Is HIPAA Creating More Problems Than It's Preventing?

Neil Chesanow

Disclosures

September 16, 2013

In This Article

Is "Don't Say Anything" Entrenched by Now?

But will belated educational efforts be enough to restore the free flow of doctor/patient/family communication after 10 years of living with onerous organizational restrictions that go far beyond anything envisioned by HIPAA?

Or has "Don't say anything to anyone" become a meme so thoroughly infused in the culture of healthcare that advising doctors and entire organizations to lighten up at this point is apt to have little effect?

The problem is that the HIPAA Privacy Rule sets minimum national standards for protecting patient information. But there is nothing to stop a healthcare organization, or a state government, from using HIPAA standards as a basis for enacting even stricter standards of its own, even if they choke off doctor-patient communication. Changing the culture of an entire industry, even in the interest of basic good medicine, is a massive undertaking that organizations are typically slow to adopt. What would justify investment on this large a scale?
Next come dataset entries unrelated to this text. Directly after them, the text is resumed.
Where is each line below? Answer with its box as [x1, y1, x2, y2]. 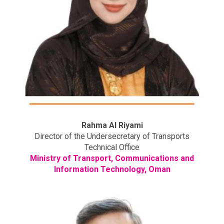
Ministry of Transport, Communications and [30, 153, 194, 163]
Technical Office [84, 142, 139, 152]
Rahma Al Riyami [81, 120, 143, 130]
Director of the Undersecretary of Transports [34, 131, 189, 141]
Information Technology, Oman [53, 164, 170, 174]
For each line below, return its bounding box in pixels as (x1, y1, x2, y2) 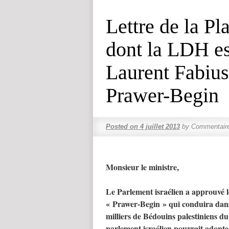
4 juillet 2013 (140, 123, 180, 130)
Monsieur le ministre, (106, 161, 179, 173)
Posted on (106, 123, 138, 130)
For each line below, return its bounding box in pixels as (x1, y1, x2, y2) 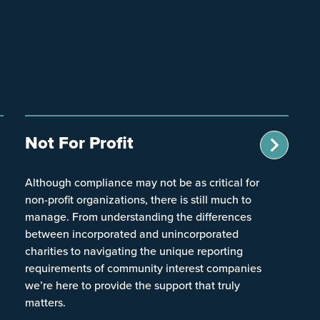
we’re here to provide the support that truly (25, 276, 241, 293)
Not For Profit (25, 129, 134, 155)
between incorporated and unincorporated (25, 225, 239, 241)
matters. (25, 294, 66, 310)
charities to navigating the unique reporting (25, 242, 244, 259)
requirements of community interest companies (25, 259, 262, 276)
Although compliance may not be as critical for (25, 174, 260, 190)
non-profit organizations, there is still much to (25, 191, 252, 207)
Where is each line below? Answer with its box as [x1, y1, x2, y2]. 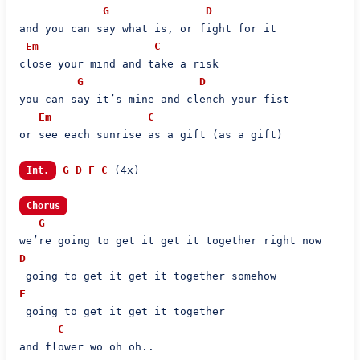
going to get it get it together [18, 305, 225, 317]
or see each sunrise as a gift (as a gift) [18, 129, 283, 141]
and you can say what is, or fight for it [18, 22, 276, 35]
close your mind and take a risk [18, 58, 219, 70]
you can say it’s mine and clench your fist [18, 93, 289, 105]
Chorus [26, 200, 60, 211]
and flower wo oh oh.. [18, 341, 154, 353]
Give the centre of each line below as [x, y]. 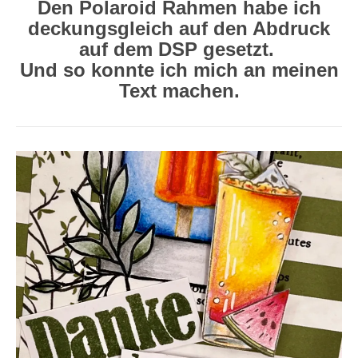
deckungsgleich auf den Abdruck [179, 28]
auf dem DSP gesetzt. [179, 49]
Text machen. [179, 91]
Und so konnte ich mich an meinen [179, 70]
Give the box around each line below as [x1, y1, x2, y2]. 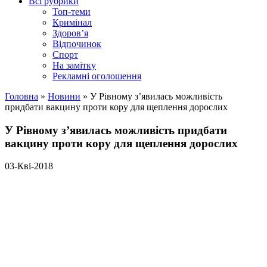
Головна [5, 91, 38, 101]
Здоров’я [52, 28, 88, 38]
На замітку [52, 60, 96, 70]
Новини [48, 91, 80, 101]
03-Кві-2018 [5, 161, 53, 172]
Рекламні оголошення [52, 71, 141, 81]
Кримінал [52, 17, 92, 27]
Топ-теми [52, 7, 91, 17]
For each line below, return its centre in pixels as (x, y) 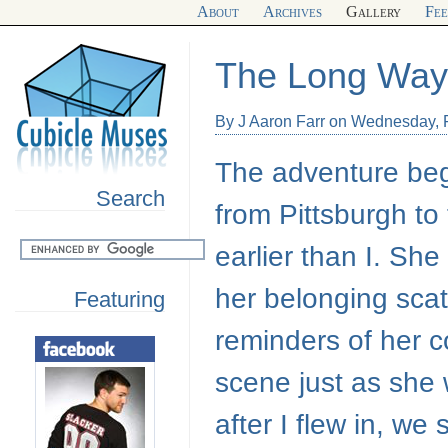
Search (130, 198)
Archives (292, 11)
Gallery (373, 11)
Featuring (119, 300)
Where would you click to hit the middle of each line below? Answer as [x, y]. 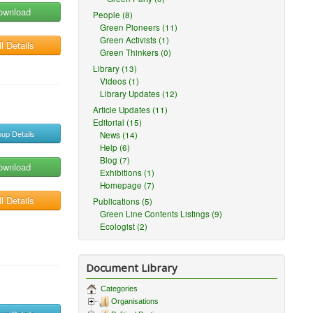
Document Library [132, 268]
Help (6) [115, 147]
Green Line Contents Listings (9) [161, 214]
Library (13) [115, 68]
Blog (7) [115, 160]
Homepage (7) [128, 185]
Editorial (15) [118, 122]
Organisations [135, 301]
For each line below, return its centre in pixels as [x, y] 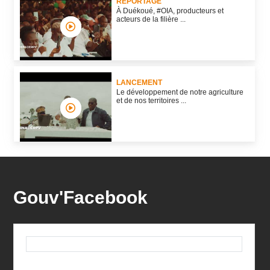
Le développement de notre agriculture [180, 93]
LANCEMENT [139, 83]
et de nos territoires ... [151, 101]
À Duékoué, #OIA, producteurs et [170, 11]
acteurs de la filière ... [151, 20]
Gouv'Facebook [80, 198]
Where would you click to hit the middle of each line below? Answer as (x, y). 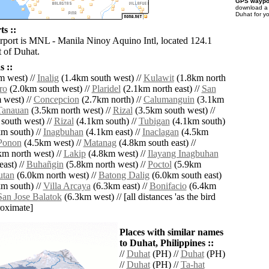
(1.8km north (200, 78)
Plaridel (106, 89)
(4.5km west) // (52, 143)
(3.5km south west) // (174, 110)
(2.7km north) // (111, 100)
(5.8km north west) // (105, 165)
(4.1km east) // (113, 132)
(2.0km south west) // (49, 89)
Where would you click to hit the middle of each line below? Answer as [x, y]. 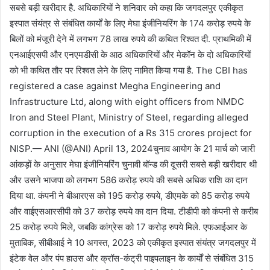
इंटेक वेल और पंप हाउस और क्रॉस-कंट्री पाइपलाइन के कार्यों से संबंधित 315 [132, 258]
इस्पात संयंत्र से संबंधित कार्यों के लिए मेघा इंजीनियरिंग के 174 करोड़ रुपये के [130, 23]
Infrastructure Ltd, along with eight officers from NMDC [127, 102]
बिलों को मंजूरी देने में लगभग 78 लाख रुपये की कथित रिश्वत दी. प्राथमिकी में [130, 39]
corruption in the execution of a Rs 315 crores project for [131, 133]
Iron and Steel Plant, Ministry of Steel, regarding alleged [129, 117]
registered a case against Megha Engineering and [115, 86]
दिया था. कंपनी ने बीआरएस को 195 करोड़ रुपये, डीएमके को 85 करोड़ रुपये [130, 196]
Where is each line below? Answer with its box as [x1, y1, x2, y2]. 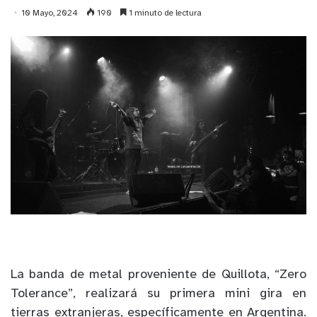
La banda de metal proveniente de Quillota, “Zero [11, 268, 306, 282]
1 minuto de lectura [127, 8, 202, 18]
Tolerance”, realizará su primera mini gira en [11, 287, 306, 301]
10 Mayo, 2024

One answer may lie in congressional action. In response to Congressman Murphy's letter to HHS Secretary Kathleen Sebelius on the concerns of some states about reporting potentially violent patients who are mentally ill to the FBI's NICS database, OCR Director Rodriguez said in his congressional testimony that "we are considering creating an express permission in the HIPAA rules to permit certain covered entities to report the relevant information to the NICS."

So change is possible, at least at the federal level. But what about in the healthcare industry at large?

Murphy is skeptical that reeducation efforts alone will do the job. "If you ask a physician, 'I got a memo from HHS telling me to do this, but the hospital president and attorneys told me I'd better not,' who would you listen to?" he asks rhetorically. "This is where it may require Congress to at least pass legislation that affirmatively states those rules in clearer detail, so that it has the force of law and not just the force of a memo."

Such legislation is currently being drafted in the House. "We're sitting down in a bipartisan way," Murphy says. "It must be done in a very careful manner. How do we define this in a way that maintains privacy, but at least defines the exceptions under which the healthcare provider could disclose information and have the protection of the law on their side if they do that in good, informed faith?"

It's an question with important ramifications for everyone affected by HIPAA.